Сидя в одиночестве, глядя поверх соломки густыми карими глазами, миссис Тельма Джервис, модистка, единым свистящим вздохом всосала последние бусинки сладости, ещё остававшиеся на дне её бокала. Пей за меня одну — глазами.182 Она медленно поднялась, глядясь в зеркальце своей открытой сумочки. Затем струящимися движениями пышного тела, изваянного шёлковым платьем цвета хны, она начала огибать столики, лавируя в тесных проходах, негромко, мелодично извиняясь. У неё был нежный голосок, что так прекрасно в женщине.183 Пронзительная болтовня за столиками затихала, когда она проходила мимо. О, ради бога, придержи язык, дай мне любить!184 Покачивая янтарными бёдрами, она плыла по проходу мимо духов, конвертов, резиновых изделий и туалетных принадлежностей, остановившись у табачного прилавка, чтобы оплатить свой чек. Её округлые, тяжёлые, как дыни, груди кивали венчиками в медленном, но задорном танце. Как не возликовать поэту в весёлом обществе таком.185
Но… у входа, в алькове с газетным киоском мистер Поль Гудсон из «Надёжной жизни» разом замкнул своё длинное ухмыляющееся блюдообразное лицо и оборвал разговор. Он не слишком подчёркнуто снял шляпу, как и его собеседник Костон Смейзерс, мебельщик («Жена ваша, мебель наша»). Они оба были баптистами. Миссис Тельма Джервис обратила на них свой тёплый слоновой кости взгляд, полуоткрыла пухлый маленький рот в рассеянной улыбке и прошла, плавная. Когда она исчезла за дверью, они повернулись друг к другу, тихонько ухмыляясь. Мы будем ждать над рекой. Они быстро поглядели по сторонам. Никто ничего не заметил.
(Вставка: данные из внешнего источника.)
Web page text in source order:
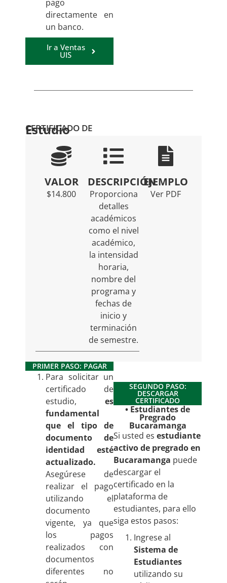
pago
directamente en
un banco.
Ir a Ventas
UIS
CERTIFICADO DE
Estudio
VALOR
$14.800
DESCRIPCIÓN
Proporciona
detalles
académicos
como el nivel
académico,
la intensidad
horaria,
nombre del
programa y
fechas de
inicio y
terminación
de semestre.
EJEMPLO
Ver PDF
PRIMER PASO: PAGAR
Para solicitar un
certificado de
estudio, es
fundamental
que el tipo de
documento de
identidad esté
actualizado.
Asegúrese de
realizar el pago
utilizando el
documento
vigente, ya que
los pagos
realizados con
documentos
diferentes no
SEGUNDO PASO:
DESCARGAR
CERTIFICADO
• Estudiantes de
Pregrado
Bucaramanga
Si usted es estudiante
activo de pregrado en
Bucaramanga puede
descargar el
certificado en la
plataforma de
estudiantes, para ello
siga estos pasos:
Ingrese al
Sistema de
Estudiantes
utilizando su
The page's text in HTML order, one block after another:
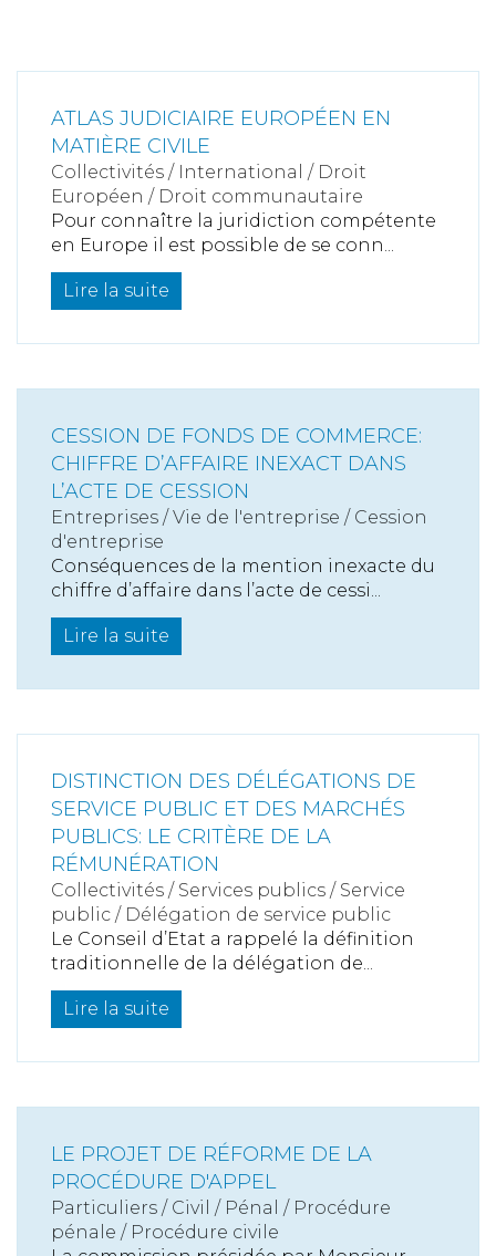
ATLAS JUDICIAIRE EUROPÉEN EN
MATIÈRE CIVILE
Collectivités / International / Droit
Européen / Droit communautaire
Pour connaître la juridiction compétente
en Europe il est possible de se conn...
Lire la suite
CESSION DE FONDS DE COMMERCE:
CHIFFRE D’AFFAIRE INEXACT DANS
L’ACTE DE CESSION
Entreprises /Vie de l'entreprise / Cession
d'entreprise
Conséquences de la mention inexacte du
chiffre d’affaire dans l’acte de cessi...
Lire la suite
DISTINCTION DES DÉLÉGATIONS DE
SERVICE PUBLIC ET DES MARCHÉS
PUBLICS: LE CRITÈRE DE LA
RÉMUNÉRATION
Collectivités / Services publics / Service
public / Délégation de service public
Le Conseil d’Etat a rappelé la définition
traditionnelle de la délégation de...
Lire la suite
LE PROJET DE RÉFORME DE LA
PROCÉDURE D'APPEL
Particuliers / Civil / Pénal / Procédure
pénale / Procédure civile
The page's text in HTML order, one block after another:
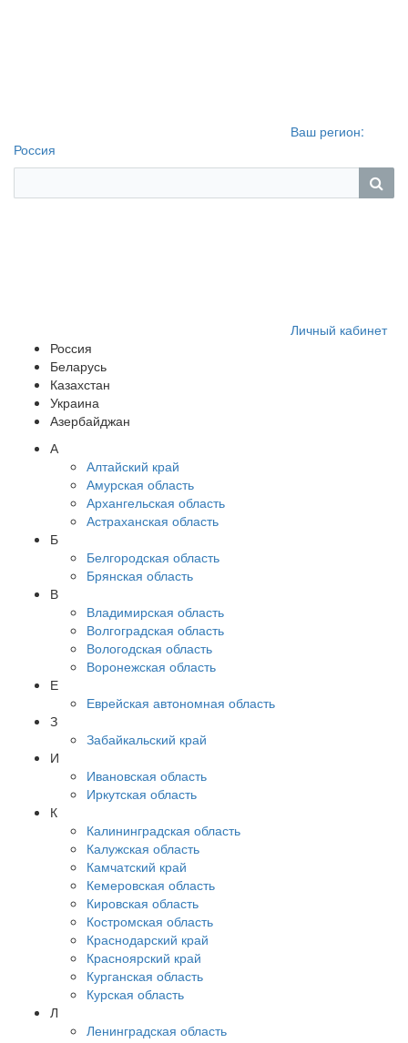
Ваш регион:
Россия
Личный кабинет
Россия
Беларусь
Казахстан
Украина
Азербайджан
А
Алтайский край
Амурская область
Архангельская область
Астраханская область
Б
Белгородская область
Брянская область
В
Владимирская область
Волгоградская область
Вологодская область
Воронежская область
Е
Еврейская автономная область
З
Забайкальский край
И
Ивановская область
Иркутская область
К
Калининградская область
Калужская область
Камчатский край
Кемеровская область
Кировская область
Костромская область
Краснодарский край
Красноярский край
Курганская область
Курская область
Л
Ленинградская область
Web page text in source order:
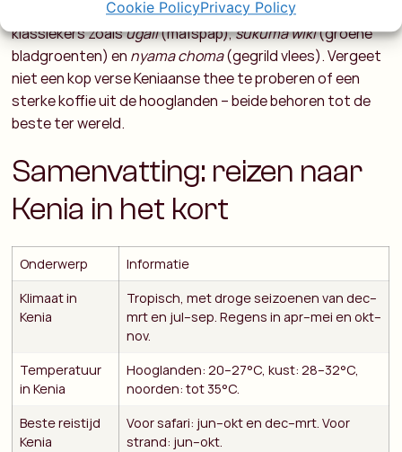
Cookie PolicyPrivacy Policy
smaakvol. Verwacht veel maïs, bonen en groenten, met
klassiekers zoalsugali(maïspap),sukuma wiki(groene
bladgroenten) en nyama choma(gegrild vlees). Vergeet
niet een kop verse Keniaanse thee te proberen of een
sterke koffie uit de hooglanden – beide behoren tot de
beste ter wereld.
Samenvatting: reizen naar
Kenia in het kort
Onderwerp
Informatie
Klimaat in
Kenia
Tropisch, met droge seizoenen van dec–
mrt en jul–sep. Regens in apr–mei en okt–
nov.
Temperatuur
in Kenia
Hooglanden: 20–27°C, kust: 28–32°C,
noorden: tot 35°C.
Beste reistijd
Kenia
Voor safari: jun–okt en dec–mrt. Voor
strand: jun–okt.
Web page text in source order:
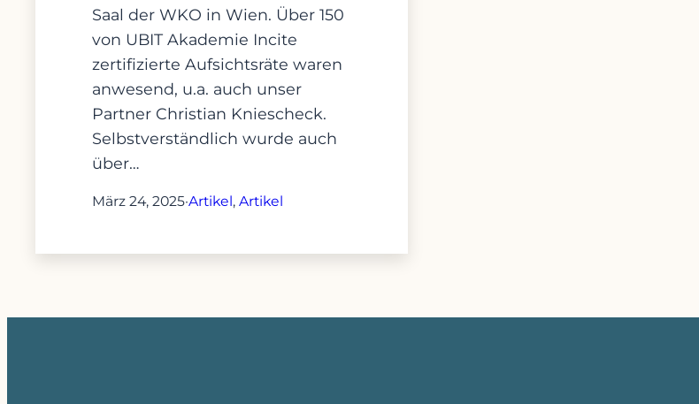
Saal der WKO in Wien. Über 150
von UBIT Akademie Incite
zertifizierte Aufsichtsräte waren
anwesend, u.a. auch unser
Partner Christian Kniescheck.
Selbstverständlich wurde auch
über…
März 24, 2025·Artikel, Artikel
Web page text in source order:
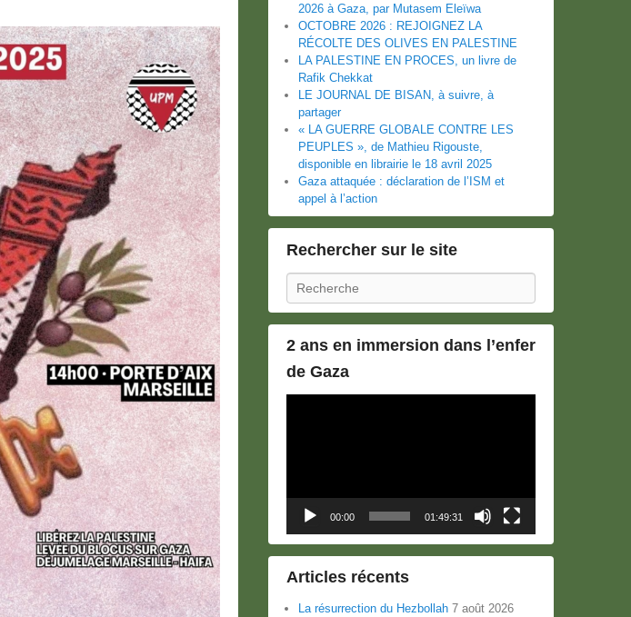
2026 à Gaza, par Mutasem Eleïwa
OCTOBRE 2026 : REJOIGNEZ LA
RÉCOLTE DES OLIVES EN PALESTINE
LA PALESTINE EN PROCES, un livre de
Rafik Chekkat
LE JOURNAL DE BISAN, à suivre, à
partager
« LA GUERRE GLOBALE CONTRE LES
PEUPLES », de Mathieu Rigouste,
disponible en librairie le 18 avril 2025
Gaza attaquée : déclaration de l’ISM et
appel à l’action
Rechercher sur le site
Recherche
2 ans en immersion dans l’enfer
de Gaza
00:00 01:49:31
Articles récents
La résurrection du Hezbollah 7 août 2026
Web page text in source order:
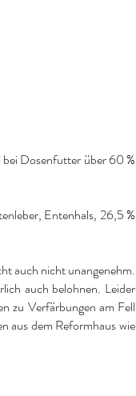
bei Dosenfutter über 60 %
Entenhals, 26,5 %
auch nicht unangenehm.
auch belohnen. Leider
zu Verfärbungen am Fell
aus dem Reformhaus wie

Покровительница всех искусств, но особенно Музыки, Небесная Дева миссис Франц Вильгельм фон Зек, супруга известного лёгочного специалиста и создателя сыворотки фон Зека, августейше прошествовала из дверей магазина мод и была нежно подсажена в объятия мягких сидений её «кадиллака» мистером Луисом Розальским. Она улыбнулась ему сверху вниз, благосклонно, но сдержанно. Белый пергамент его жёсткого польского лица был разорван улыбкой безжалостной сервильности, которая закручивалась кверху у ноздрей его колоссального носа цвета оконной замазки. Фрау фон Зек уложила мощные подбородки на рубленую полку своих вагнеровских грудей — её тяжеловесный взор уже был мечтательно устремлён к отдалённым филантропическим свершениям, — и величественная колесница мягко унесла её прочь от преданного торговца. Nur wer die Sehnsucht kennt, weiß was Ich leide.186
Мистер Розальский вернулся в свой магазин.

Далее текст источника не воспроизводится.